Advancing the scientific study of prehospital mass casualty response through a Translational Science process: the T1 scoping literature review stage.

PURPOSE: The European Union Horizon 2020 research and innovation funding program awarded the NIGHTINGALE grant to develop a toolkit to support first responders engaged in prehospital (PH) mass casualty incident (MCI) response. To reach the projects' objectives, the NIGHTINGALE consortium used a Translational Science (TS) process. The present work is the first TS stage (T1) aimed to extract data relevant for the subsequent modified Delphi study (T2) statements. METHODS: The authors were divided into three work groups (WGs) MCI Triage, PH Life Support and Damage Control (PHLSDC), and PH Processes (PHP).
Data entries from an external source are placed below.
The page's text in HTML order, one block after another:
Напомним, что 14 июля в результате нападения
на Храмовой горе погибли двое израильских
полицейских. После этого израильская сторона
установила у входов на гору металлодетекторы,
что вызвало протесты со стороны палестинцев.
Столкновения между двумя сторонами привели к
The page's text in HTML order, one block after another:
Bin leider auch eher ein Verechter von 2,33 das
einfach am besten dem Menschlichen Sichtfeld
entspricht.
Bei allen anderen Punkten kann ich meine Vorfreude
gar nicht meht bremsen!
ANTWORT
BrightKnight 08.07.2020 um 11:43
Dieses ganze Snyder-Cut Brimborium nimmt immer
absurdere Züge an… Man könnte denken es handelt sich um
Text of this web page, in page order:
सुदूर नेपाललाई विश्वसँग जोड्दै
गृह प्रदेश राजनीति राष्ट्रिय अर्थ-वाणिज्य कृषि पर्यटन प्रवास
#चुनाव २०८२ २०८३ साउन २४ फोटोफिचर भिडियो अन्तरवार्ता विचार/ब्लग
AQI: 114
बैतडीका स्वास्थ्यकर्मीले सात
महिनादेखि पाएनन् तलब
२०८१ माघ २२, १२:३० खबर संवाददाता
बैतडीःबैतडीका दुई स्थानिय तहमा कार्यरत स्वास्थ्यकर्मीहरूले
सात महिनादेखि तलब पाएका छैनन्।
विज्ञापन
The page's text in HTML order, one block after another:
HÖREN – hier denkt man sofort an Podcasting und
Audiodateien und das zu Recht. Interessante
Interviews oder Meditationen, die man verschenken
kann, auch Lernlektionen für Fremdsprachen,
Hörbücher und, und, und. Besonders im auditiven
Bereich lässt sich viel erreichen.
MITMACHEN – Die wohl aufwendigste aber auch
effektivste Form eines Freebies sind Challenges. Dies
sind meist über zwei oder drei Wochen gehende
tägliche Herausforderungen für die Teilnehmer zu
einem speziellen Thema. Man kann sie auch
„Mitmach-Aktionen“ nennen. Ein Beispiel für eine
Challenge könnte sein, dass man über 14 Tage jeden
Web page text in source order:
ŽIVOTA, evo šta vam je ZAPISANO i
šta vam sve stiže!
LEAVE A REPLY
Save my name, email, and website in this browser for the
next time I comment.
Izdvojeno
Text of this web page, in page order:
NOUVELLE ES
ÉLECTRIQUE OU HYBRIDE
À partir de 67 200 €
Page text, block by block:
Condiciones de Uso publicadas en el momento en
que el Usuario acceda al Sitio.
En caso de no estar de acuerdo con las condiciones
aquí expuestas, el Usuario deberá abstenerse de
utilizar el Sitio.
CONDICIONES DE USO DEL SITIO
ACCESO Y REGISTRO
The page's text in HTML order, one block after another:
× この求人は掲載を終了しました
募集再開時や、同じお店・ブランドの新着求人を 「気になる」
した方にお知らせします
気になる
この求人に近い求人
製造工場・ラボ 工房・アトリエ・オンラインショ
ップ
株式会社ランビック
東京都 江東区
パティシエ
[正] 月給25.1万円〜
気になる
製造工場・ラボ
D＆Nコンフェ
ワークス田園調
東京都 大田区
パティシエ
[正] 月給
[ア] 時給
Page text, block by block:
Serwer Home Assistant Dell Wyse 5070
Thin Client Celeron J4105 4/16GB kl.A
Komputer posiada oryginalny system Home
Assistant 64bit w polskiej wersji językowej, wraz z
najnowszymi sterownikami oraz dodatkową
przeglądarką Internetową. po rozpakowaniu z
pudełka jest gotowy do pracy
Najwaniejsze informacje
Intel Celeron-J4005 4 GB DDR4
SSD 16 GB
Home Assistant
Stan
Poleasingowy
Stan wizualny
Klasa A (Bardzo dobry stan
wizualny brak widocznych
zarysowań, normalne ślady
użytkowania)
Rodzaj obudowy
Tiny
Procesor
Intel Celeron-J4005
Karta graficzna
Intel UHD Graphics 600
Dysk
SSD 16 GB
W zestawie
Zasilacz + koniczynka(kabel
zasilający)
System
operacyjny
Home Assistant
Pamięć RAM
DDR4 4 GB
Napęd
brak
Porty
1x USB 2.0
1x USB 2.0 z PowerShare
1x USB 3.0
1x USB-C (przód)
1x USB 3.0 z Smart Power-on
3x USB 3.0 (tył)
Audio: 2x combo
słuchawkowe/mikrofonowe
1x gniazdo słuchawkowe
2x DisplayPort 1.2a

Each WG conducted simultaneous literature searches following the PRISMA extension for scoping reviews. Relevant data were extracted from the included articles and indexed using pre-identified PH MCI response themes and subthemes. RESULTS: The initial search yielded 925 total references to be considered for title and abstract review (MCI Triage 311, PHLSDC 329, PHP 285), then 483 articles for full reference review (MCI Triage 111, PHLSDC 216, PHP 156), and finally 152 articles for the database extraction process (MCI Triage 27, PHLSDC 37, PHP 88). Most frequent subthemes and novel concepts have been identified as a basis for the elaboration of draft statements for the T2 modified Delphi study. CONCLUSION: The three simultaneous scoping reviews allowed the extraction of relevant PH MCI subthemes and novel concepts that will enable the NIGHTINGALE consortium to create scientifically anchored statements in the T2 modified Delphi study.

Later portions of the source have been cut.